そこにあるはずの携帯電話の代わりに、ゴミ袋を掴んだ。
こんな大きいの、買った覚えが無い。
空っぽのゴミ袋。
あ、用意されてる――。
「やる?」
女性の声が一段と大きく嬉しそうになり、俺は気を失った。
次に目が覚めると、俺は後輩の家にいた。友達カップルの家で一緒に飲んだ奴だ。
後輩によれば、俺は突然押しかけて転がり込んだらしい。
「先輩、ヤベー女がいるって言ってたけど何すか? 飲み会で見せつけられたからって元カノとか呼んでヤバいことになったんじゃないっすか〜?」
俺は事情を説明し、後輩と、後輩がビビって呼んだ人と、三人で自宅に戻った。
女性はいなくなっていた。
ゴミ袋もなくなっていた。
玄関にも枕元にも、何も無い。
「……先輩寝ぼけてません?」
「いや……いや絶対いたんだよ、幻覚じゃねえよ」
「そりゃそうでしょうね。オレは信じますよ」
後輩が連れてきた人が言う。
「化粧の匂いがします。家のなか、玄関が特に」
言われて初めて気が付いた。
「確かに、誰かいたんでしょうね」
「……マジか……」
それから外に出てゴミ捨て場も確認したが、やはり何も無い。
大の男が三人もウロウロしていたせいか、その辺を掃除していたお婆さんに声を掛けられた。昨日ここにあったゴミ袋を蹴っちゃって、今日は無いからおかしいなと思って、なんて細部をぼかした説明をすると
「そこの、後ろのアパート。女の子専用なんだ」
と、お婆さんが語りだした。
入居者が女性限定のアパートで、近くの大学に通う女子学生が多く住んでいるそうだ。男性を招いてはいけないルールだが、彼氏なんか出来たら部屋に呼びたくもなるだろう。それについては黙認するような雰囲気があるそうだ。
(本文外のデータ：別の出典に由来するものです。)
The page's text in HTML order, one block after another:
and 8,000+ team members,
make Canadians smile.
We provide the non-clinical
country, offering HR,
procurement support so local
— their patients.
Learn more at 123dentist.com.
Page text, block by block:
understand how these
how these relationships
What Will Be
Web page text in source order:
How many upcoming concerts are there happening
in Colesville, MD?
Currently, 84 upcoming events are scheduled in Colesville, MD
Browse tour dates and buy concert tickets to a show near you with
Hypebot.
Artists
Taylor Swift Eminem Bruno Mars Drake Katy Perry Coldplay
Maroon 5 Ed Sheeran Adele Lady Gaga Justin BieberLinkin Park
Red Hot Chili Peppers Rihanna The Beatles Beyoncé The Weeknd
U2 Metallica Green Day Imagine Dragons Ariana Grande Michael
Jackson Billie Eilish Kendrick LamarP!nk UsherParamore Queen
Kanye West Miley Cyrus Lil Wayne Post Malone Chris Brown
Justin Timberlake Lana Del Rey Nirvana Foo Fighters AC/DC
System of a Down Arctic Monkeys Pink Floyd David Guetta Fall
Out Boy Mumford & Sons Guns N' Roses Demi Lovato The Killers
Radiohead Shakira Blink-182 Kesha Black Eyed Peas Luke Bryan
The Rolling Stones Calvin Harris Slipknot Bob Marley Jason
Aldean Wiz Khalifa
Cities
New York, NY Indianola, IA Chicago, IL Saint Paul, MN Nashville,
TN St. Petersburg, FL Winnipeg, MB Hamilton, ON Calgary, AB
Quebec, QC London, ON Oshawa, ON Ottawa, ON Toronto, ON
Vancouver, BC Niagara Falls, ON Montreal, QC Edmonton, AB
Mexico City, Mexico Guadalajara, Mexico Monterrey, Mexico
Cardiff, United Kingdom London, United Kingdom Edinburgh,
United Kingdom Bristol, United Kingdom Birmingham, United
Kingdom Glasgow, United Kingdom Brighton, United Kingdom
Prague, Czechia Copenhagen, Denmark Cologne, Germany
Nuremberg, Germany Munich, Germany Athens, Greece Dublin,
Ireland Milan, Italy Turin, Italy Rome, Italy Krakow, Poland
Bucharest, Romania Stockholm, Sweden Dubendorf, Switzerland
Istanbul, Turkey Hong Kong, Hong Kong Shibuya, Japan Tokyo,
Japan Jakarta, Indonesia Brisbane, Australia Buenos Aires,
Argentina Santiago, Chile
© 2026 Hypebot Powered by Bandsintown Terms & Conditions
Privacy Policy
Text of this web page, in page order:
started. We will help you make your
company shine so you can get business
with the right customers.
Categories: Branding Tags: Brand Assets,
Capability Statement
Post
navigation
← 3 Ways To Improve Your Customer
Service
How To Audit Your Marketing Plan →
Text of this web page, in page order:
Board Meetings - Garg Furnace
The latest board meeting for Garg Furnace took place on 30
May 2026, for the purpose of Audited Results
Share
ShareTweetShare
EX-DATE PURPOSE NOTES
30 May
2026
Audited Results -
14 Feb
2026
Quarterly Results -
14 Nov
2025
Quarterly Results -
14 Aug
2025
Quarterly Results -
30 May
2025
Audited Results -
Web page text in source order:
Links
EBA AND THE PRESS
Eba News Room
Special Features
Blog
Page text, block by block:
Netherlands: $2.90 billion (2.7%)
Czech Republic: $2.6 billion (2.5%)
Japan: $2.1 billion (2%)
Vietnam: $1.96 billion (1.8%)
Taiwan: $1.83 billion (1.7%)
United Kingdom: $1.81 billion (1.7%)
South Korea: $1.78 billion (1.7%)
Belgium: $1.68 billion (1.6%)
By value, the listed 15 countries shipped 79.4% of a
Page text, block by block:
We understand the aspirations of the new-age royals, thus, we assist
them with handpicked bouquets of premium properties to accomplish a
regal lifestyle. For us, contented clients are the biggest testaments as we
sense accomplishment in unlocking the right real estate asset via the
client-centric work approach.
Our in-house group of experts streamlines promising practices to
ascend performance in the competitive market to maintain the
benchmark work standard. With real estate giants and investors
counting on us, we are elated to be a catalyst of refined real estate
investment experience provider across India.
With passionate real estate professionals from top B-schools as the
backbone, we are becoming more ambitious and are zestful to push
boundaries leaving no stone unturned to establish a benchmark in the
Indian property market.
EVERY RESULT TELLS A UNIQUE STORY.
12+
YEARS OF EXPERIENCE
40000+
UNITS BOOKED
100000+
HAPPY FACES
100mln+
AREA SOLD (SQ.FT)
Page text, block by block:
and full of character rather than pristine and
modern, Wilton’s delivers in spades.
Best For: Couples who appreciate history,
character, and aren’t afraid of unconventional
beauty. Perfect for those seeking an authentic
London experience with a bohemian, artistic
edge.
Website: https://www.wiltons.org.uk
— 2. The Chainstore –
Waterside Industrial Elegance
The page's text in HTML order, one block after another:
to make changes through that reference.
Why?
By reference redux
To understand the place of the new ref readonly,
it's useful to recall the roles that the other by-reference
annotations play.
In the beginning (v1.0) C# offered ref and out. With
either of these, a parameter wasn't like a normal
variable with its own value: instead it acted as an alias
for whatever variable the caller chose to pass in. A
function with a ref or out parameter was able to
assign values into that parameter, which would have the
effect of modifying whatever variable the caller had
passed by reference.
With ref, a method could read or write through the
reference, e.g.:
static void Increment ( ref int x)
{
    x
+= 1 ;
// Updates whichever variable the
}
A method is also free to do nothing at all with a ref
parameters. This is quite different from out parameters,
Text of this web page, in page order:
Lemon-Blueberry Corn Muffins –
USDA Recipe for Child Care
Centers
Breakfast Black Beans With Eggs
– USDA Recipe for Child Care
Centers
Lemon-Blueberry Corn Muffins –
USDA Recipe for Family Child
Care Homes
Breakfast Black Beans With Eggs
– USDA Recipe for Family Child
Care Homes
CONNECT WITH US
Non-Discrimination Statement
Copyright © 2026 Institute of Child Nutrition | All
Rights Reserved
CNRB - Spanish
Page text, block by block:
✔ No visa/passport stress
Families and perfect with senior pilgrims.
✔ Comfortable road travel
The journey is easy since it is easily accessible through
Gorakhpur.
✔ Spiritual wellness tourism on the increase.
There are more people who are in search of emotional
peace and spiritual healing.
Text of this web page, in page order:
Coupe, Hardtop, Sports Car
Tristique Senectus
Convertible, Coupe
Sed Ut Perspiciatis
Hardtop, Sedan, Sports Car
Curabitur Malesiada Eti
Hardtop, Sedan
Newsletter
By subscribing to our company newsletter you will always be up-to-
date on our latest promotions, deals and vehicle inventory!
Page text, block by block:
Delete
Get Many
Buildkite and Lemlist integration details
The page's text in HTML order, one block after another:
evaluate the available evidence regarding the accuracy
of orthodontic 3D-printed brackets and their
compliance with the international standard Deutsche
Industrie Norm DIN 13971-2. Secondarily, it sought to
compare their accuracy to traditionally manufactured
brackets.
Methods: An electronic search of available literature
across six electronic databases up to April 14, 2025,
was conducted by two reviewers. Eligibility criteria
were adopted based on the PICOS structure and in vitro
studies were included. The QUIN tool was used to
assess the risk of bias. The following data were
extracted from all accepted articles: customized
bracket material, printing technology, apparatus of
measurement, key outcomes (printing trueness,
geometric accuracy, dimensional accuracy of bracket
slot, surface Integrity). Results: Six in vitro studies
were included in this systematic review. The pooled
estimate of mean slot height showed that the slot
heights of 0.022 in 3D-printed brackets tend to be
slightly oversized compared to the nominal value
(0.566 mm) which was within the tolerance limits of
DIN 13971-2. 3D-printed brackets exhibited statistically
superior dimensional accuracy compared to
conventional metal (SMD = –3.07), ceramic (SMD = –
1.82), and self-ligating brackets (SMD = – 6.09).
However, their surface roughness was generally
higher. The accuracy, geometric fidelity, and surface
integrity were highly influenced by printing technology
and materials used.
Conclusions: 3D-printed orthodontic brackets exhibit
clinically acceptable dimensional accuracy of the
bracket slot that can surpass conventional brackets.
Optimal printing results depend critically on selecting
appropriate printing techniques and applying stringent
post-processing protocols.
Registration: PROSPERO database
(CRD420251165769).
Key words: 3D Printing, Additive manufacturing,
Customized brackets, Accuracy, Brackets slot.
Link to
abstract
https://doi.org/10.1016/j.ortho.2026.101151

「別れ話が拗れちゃって手首を切るような騒ぎもあったんだよ。命は助かったんだけどさ。覚えてるよ。友達が来てねえ、後始末したティッシュだのタオルだの捨てて。見た目がアレだからね、外から見えないように捨ててみたいなこと、アタシ言ってねえ」
女性は引っ越したそうだ。それ以来、翌日は回収が無いはずの夜に、大型のゴミ袋に入った何かが置かれていることがあると言う。
「……そうなんですか……」
「まー死んでないはずなんだけどねえ、アタシはそう聞いてるんだけど」
蹴飛ばしたゴミ袋と、玄関に現れたゴミ袋と、ジャージ姿の女性と。どう繋がるのか、繋がりがあるのかどうかもわからない。
ただ、あれから俺は「やる?」と訊かれるたびに妙な緊張が走るようになってしまった。遊びに誘われるようななんてことない場面でも、だ。嬉しそうに訊かれると、いっそう嫌な気持ちになる。